# Records drawn from a dataset:
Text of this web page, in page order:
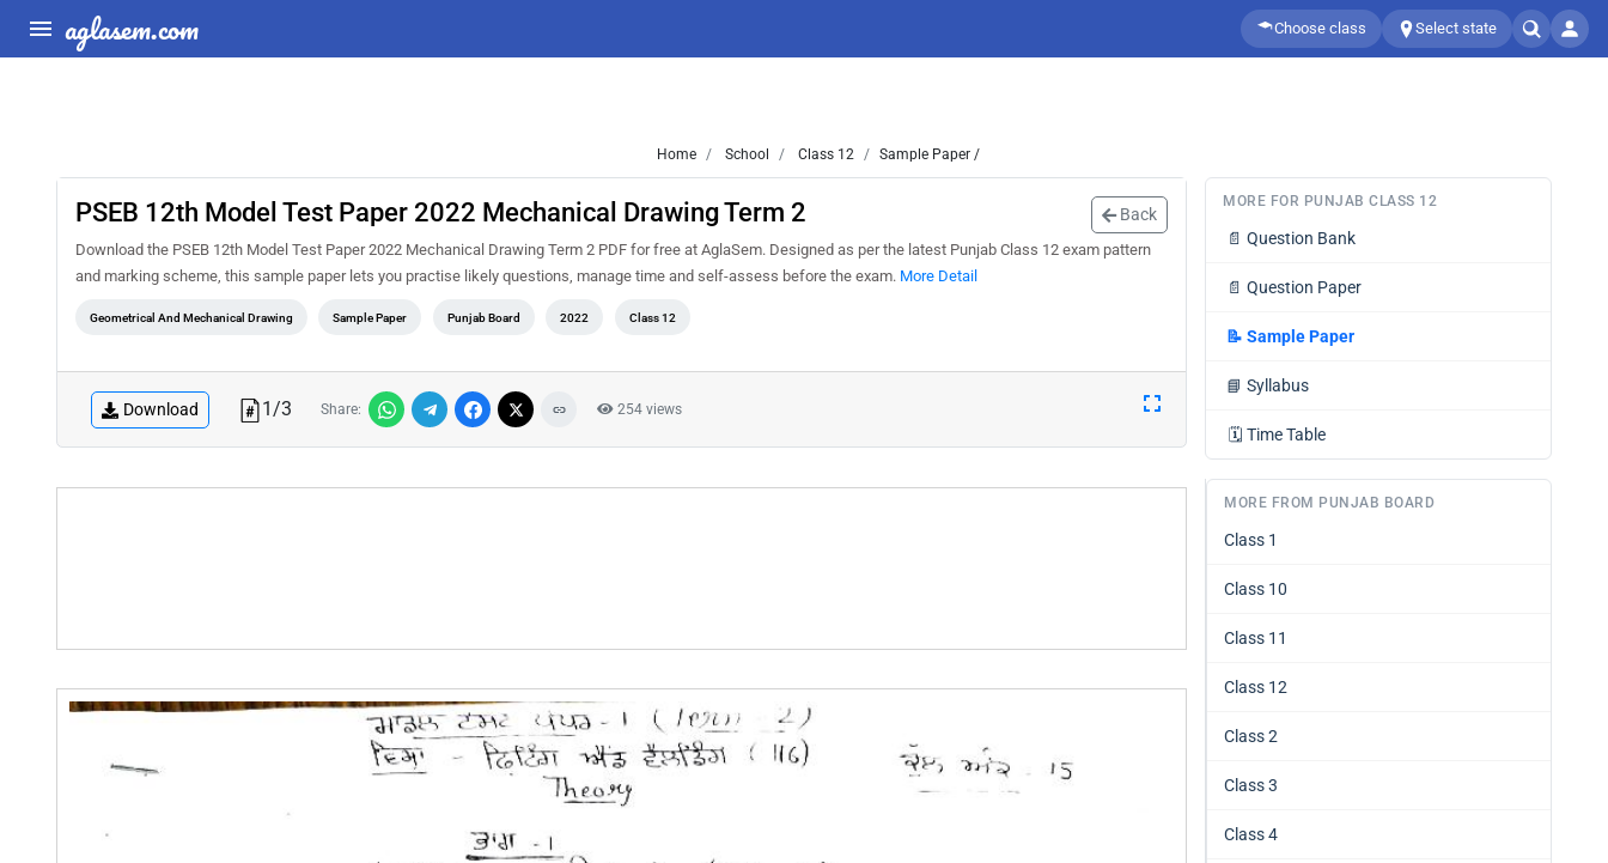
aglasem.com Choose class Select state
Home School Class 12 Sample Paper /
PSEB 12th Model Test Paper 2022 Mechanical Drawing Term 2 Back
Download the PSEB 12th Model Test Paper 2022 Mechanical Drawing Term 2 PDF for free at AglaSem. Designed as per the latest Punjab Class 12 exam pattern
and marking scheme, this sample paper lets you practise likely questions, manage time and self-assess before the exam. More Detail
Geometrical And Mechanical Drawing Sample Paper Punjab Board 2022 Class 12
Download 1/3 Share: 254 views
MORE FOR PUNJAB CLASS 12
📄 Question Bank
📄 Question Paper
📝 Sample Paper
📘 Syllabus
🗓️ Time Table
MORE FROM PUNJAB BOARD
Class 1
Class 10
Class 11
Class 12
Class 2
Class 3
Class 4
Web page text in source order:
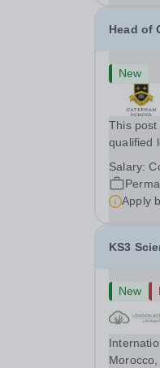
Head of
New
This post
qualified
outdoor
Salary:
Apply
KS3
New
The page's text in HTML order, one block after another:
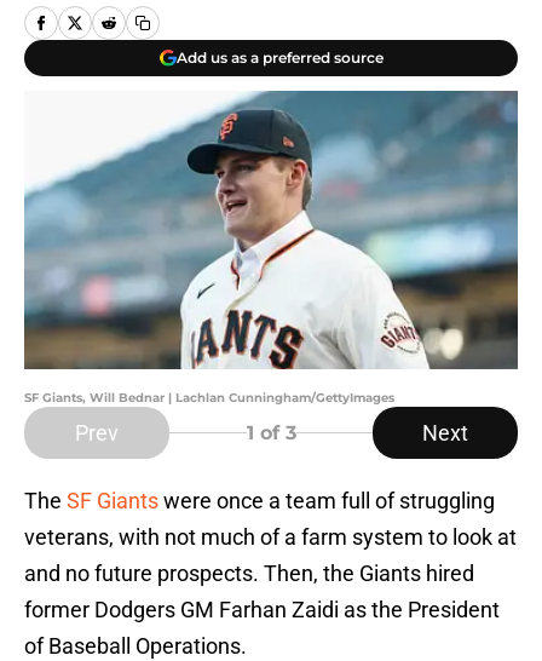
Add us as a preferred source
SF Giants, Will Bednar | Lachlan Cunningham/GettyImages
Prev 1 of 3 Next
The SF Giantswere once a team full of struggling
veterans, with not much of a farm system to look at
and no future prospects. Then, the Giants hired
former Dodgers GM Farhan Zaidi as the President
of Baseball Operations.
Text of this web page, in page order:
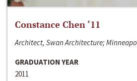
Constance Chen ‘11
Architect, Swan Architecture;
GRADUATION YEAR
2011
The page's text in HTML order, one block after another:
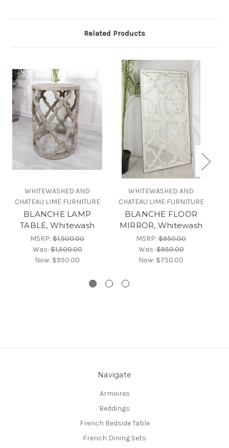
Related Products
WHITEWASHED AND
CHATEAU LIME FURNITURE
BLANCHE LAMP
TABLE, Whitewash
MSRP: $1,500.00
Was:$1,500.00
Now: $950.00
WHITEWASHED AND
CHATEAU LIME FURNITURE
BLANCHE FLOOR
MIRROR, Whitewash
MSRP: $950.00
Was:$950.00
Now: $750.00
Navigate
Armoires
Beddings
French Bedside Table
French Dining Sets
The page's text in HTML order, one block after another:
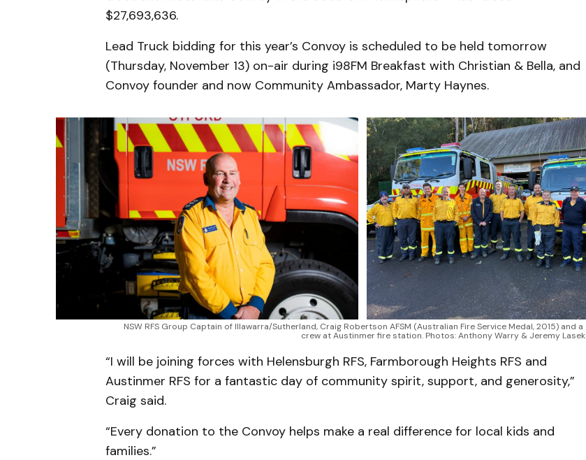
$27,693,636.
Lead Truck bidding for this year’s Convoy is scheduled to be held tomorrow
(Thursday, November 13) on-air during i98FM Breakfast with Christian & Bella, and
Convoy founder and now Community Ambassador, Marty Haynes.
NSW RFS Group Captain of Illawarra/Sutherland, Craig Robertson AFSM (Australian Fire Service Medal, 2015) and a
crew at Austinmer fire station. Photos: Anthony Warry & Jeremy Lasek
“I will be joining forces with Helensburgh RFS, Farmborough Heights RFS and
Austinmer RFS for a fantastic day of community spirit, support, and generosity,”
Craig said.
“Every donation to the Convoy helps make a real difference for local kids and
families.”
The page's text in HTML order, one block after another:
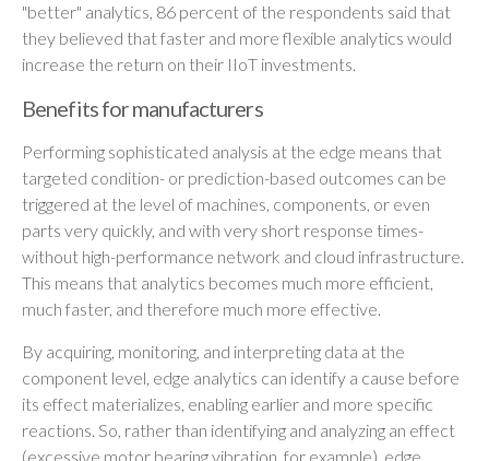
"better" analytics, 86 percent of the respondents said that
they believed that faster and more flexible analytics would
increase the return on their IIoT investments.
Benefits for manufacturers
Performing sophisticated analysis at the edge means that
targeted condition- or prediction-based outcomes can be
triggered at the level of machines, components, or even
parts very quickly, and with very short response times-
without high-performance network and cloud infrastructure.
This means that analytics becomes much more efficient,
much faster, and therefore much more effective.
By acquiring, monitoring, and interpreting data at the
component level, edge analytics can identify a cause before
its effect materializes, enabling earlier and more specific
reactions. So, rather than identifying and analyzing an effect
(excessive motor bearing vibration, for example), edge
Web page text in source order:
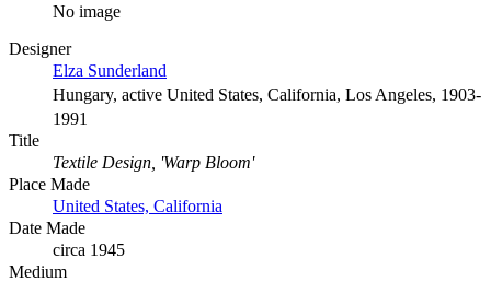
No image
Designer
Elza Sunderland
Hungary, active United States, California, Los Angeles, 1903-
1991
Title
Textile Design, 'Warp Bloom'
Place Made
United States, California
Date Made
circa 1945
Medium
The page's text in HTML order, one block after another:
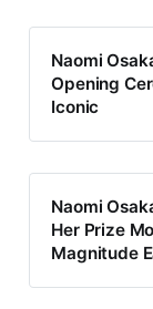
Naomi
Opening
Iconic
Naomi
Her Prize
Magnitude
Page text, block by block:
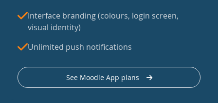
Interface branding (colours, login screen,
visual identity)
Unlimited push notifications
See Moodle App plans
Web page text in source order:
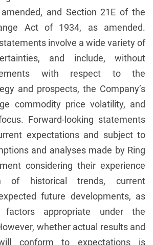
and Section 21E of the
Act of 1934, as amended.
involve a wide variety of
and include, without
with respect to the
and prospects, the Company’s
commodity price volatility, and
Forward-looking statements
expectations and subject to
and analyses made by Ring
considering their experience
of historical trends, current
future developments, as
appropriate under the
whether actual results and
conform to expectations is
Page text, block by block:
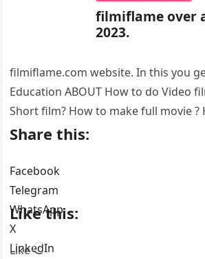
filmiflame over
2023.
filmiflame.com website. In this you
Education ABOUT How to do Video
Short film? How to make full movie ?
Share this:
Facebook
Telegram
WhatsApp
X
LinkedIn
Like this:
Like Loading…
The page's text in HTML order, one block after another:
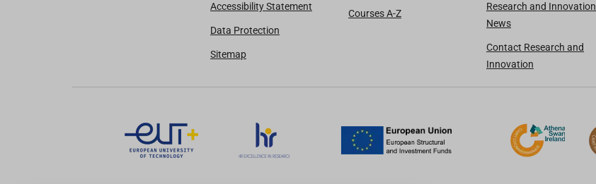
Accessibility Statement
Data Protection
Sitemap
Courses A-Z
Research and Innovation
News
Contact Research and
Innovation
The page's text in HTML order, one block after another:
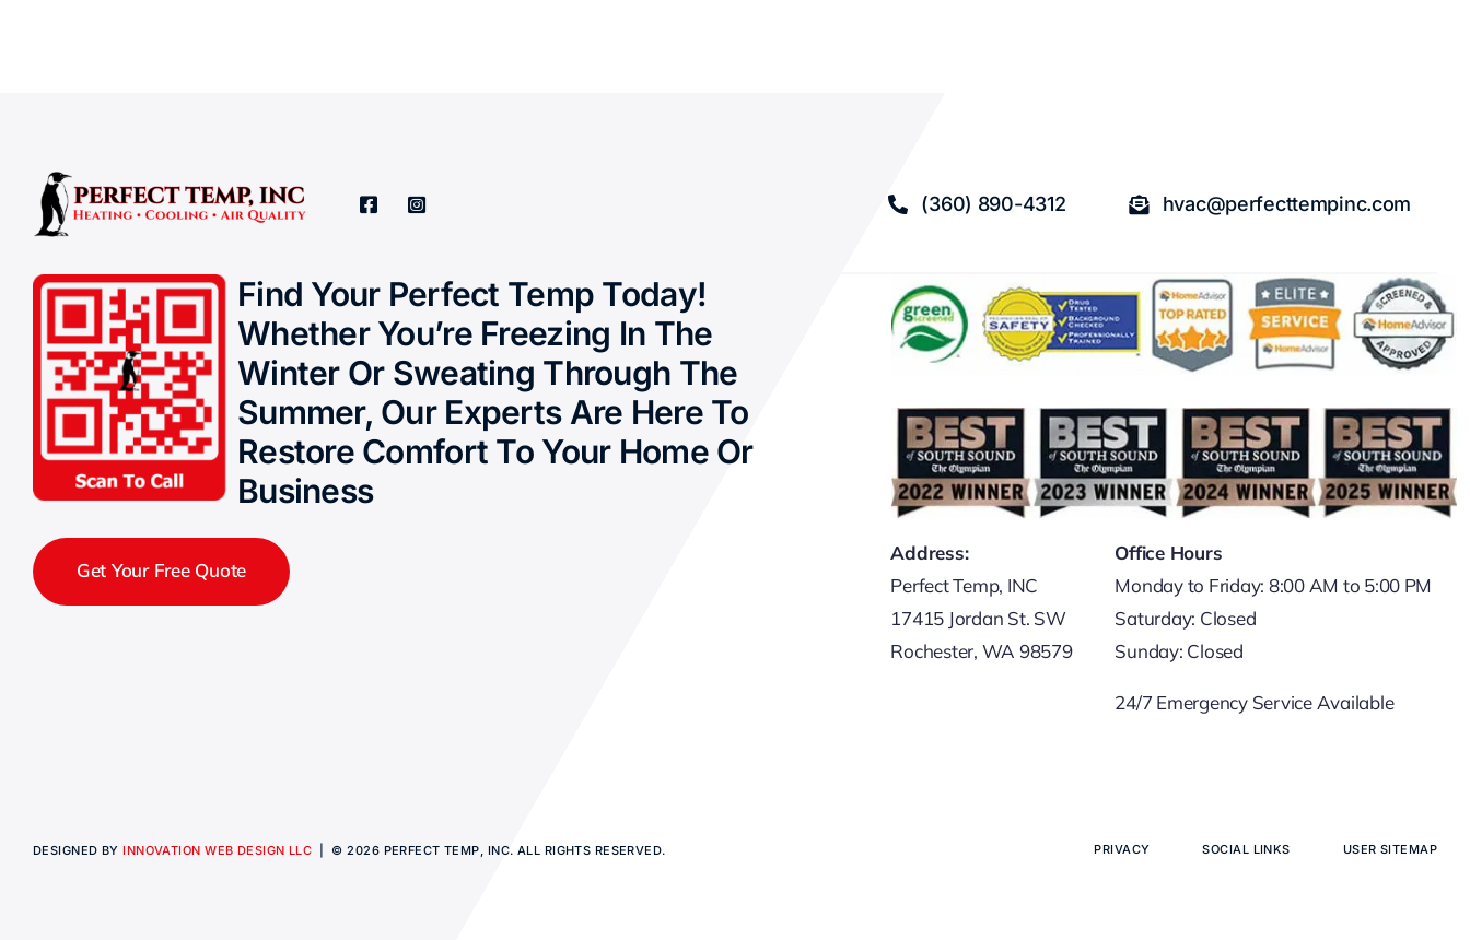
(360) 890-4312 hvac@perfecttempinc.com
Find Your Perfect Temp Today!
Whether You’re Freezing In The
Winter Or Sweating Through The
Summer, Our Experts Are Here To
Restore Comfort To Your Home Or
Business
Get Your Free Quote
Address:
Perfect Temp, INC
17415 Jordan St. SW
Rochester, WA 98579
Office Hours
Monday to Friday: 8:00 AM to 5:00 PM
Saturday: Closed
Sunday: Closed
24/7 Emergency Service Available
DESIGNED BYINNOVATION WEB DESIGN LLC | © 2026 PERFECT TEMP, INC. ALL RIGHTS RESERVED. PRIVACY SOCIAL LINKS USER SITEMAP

# YOUR TASK:
The lines above that hold the word "PSEB" should be found and copied out.

# SOLVED PROBLEM:
PSEB 12th Model Test Paper 2022 Mechanical Drawing Term 2 Back
Download the PSEB 12th Model Test Paper 2022 Mechanical Drawing Term 2 PDF for free at AglaSem. Designed as per the latest Punjab Class 12 exam pattern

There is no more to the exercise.